Fri, Nov 09, 2018 - Page 12 News List

Firms required to disclose non-management salaries

By Kao Shih-ching  /  Staff reporter

The nation’s listed companies are required to reveal the average wage of their non-managerial employees by June next year, Financial Supervisory Commission (FSC) Chairman Wellington Koo (顧立雄) said yesterday.

The new regulations aim to improve listed firms’ corporate governance and transparency, Koo told a meeting of the Legislative Yuan’s Finance Committee.

Listed firms until this year had to disclose the average of total employees’ benefits in each year’s financial statements at the end of March. The benefits include wages, pensions, and labor and health insurances.

However, Securities and Futures Bureau Deputy Director Sam Chang (張振山) said listed firms need to focus on non-managerial employees and calculate three sets of data to be reported: their averaged benefits and wages, as well as earnings per share.

“Managers usually receive higher salaries, and if they are included, the average wage would be far higher than grassroots-level employees’ average wage, which the commission is trying to monitor,” Chang told a news conference.

The 1,684 listed firms in Taiwan — 919 trading on the Taiwan Stock Exchange (TWSE) and 765 on the Taipei Exchange (TPEX) — would have to report the three numbers in the Market Observation Post System (MOPS) by June next year, and add median benefits and wages in their MOPS and financial statements by June 2020, the commission said.

The TWSE and TPEX would calculate average wages and average EPS among listed firms by industry, so the public could see the difference, the commission said.
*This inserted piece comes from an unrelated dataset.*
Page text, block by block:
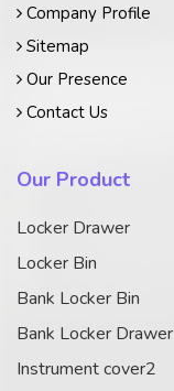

If a company’s average annual wage remains below NT$500,000, a much-watched level by the Ministry of Labor, the firm would need to explain the results via MOPS, it said.

If a company shows growth in its EPS alongside declines in average wages — a scenario the commission said would be “weird” — or its EPS outperforms rivals, but average wages go down, it would also need to explain the situation, it said.

“We expect that workers will be able to check the information to understand firms better, even using the data to fight for benefits, while we also expect corporations to improve if they see that their wages are unreasonably lower than their peers,” a commission official surnamed Kuo (郭) told the Taipei Times by telephone.

Companies that refuse to reveal the numbers could be fined NT$240,000 to NT$2.4 million (US$7,817 to US$78,171), rising to NT$4.8 million after the Securities and Exchange Act (證交法) is amended, the commission said.